Ia menambahkan, komunikasi lintas pemangku kepentingan masih terus berjalan dan sejauh ini berlangsung secara konstruktif. BEI juga telah membentuk tim khusus yang bekerja sama dengan sejumlah pihak, termasuk konsultan hukum pasar modal, guna merumuskan skema demutualisasi yang dinilai paling sesuai.

“Di bursa kami sudah membentuk tim yang melibatkan konsultan pasar modal untuk bersama-sama menyusun bentuk terbaik, mengacu pada international best practice,” katanya.

OJK : Peraturan Demutualisasi Masuk Tahap Finalisasi

Sementara itu, Otoritas Jasa Keuangan (OJK) menyampaikan bahwa proses demutualisasi Bursa Efek Indonesia (BEI) saat ini tengah memasuki tahap perumusan akhir peraturan pelaksanaannya.

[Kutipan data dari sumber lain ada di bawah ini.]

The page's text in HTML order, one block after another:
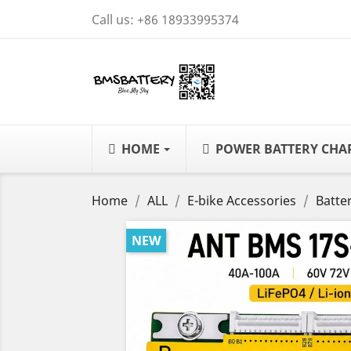
Call us: +86 18933995374
HOME POWER BATTERY
Home ALL E-bike Accessories
NEW
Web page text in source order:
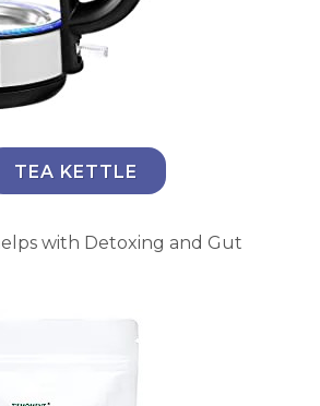
TEA KETTLE
with Detoxing and Gut
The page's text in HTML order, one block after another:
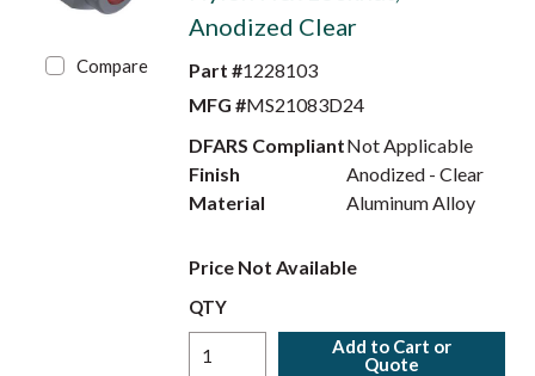
Compare
Anodized Clear
Part #1228103
MFG #MS21083D24
DFARS CompliantNot Applicable
Finish
Anodized - Clear
Material
Aluminum Alloy
Price Not Available
QTY
Add to Cart or
Quote
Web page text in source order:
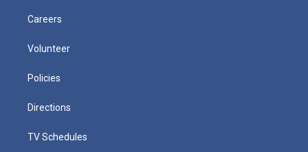
Careers
Volunteer
Policies
Directions
TV Schedules
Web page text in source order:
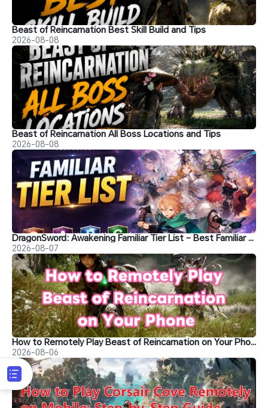
Beast of Reincarnation Best Skill Build and Tips
2026-08-08
Beast of Reincarnation All Boss Locations and Tips
2026-08-08
DragonSword: Awakening Familiar Tier List – Best Familiar Recommendations
2026-08-07
How to Remotely Play Beast of Reincarnation on Your Phone&nbsp;
2026-08-06
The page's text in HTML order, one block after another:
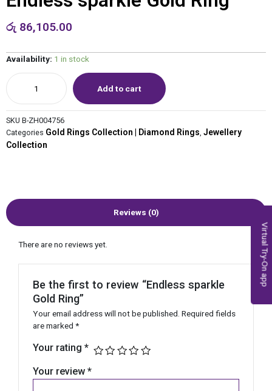
රු 86,105.00
Availability: 1 in stock
Add to cart
SKU B-ZH004756
Categories Gold Rings Collection | Diamond Rings Jewellery
Collection
Reviews (0)
There are no reviews yet.
Be the first to review “Endless sparkle
Gold Ring”
Your email address will not be published. Required fields
are marked *
Your rating *
Your review *
Virtual Try-On app
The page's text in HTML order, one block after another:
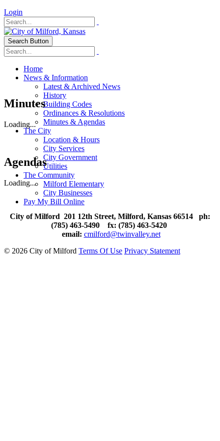
Login
Search Button
Home
News & Information
Latest & Archived News
History
Building Codes
Ordinances & Resolutions
Minutes & Agendas
The City
Location & Hours
City Services
City Government
Utilities
The Community
Milford Elementary
City Businesses
Pay My Bill Online
Minutes
Loading...
Agendas
Loading...
City of Milford 201 12th Street, Milford, Kansas 66514 ph:
(785) 463-5490 fx: (785) 463-5420
email: cmilford@twinvalley.net
© 2026 City of Milford Terms Of Use Privacy Statement
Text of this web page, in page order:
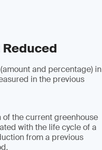
and percentage) in
in the previous
the current greenhouse
with the life cycle of a
from a previous
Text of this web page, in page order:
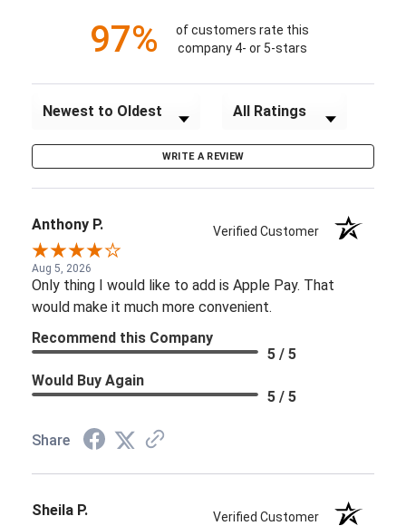
97%
of customers rate this
company 4- or 5-stars
Sort Reviews Filter Reviews by Rating
WRITE A REVIEW
Anthony P. Verified Customer
Aug 5, 2026
Only thing I would like to add is Apple Pay. That
would make it much more convenient.
Recommend this Company
5 / 5
Would Buy Again
5 / 5
Share
Sheila P. Verified Customer
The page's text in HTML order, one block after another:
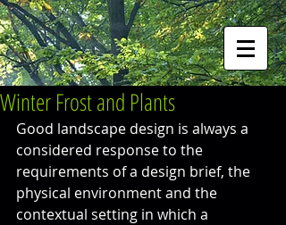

Anggota Dewan Komisioner OJK pengganti Kepala Eksekutif Pengawas Pasar Modal, Keuangan Derivatif, dan Bursa Karbon Hasan Fawzi mengatakan, mandat demutualisasi telah diatur dalam Undang-Undang Pengembangan dan Penguatan Sektor Keuangan (P2SK).

Saat ini, pemerintah melalui Kementerian Keuangan sedang menyelesaikan penyusunan Rancangan Peraturan Pemerintah (RPP) sebagai aturan turunan.

“Demutualisasi kemarin kami terinfo sedang dalam perumusan peraturan pelaksanaan. Mandatnya sudah ada di Undang-Undang P2SK, sekarang sedang dilakukan finalisasi RPP-nya di Kementerian Keuangan,” ujar Hasan.

Ia menambahkan, dalam proses tersebut OJK melakukan koordinasi penuh dengan kementerian terkait guna memastikan penyusunan regulasi berjalan sesuai ketentuan.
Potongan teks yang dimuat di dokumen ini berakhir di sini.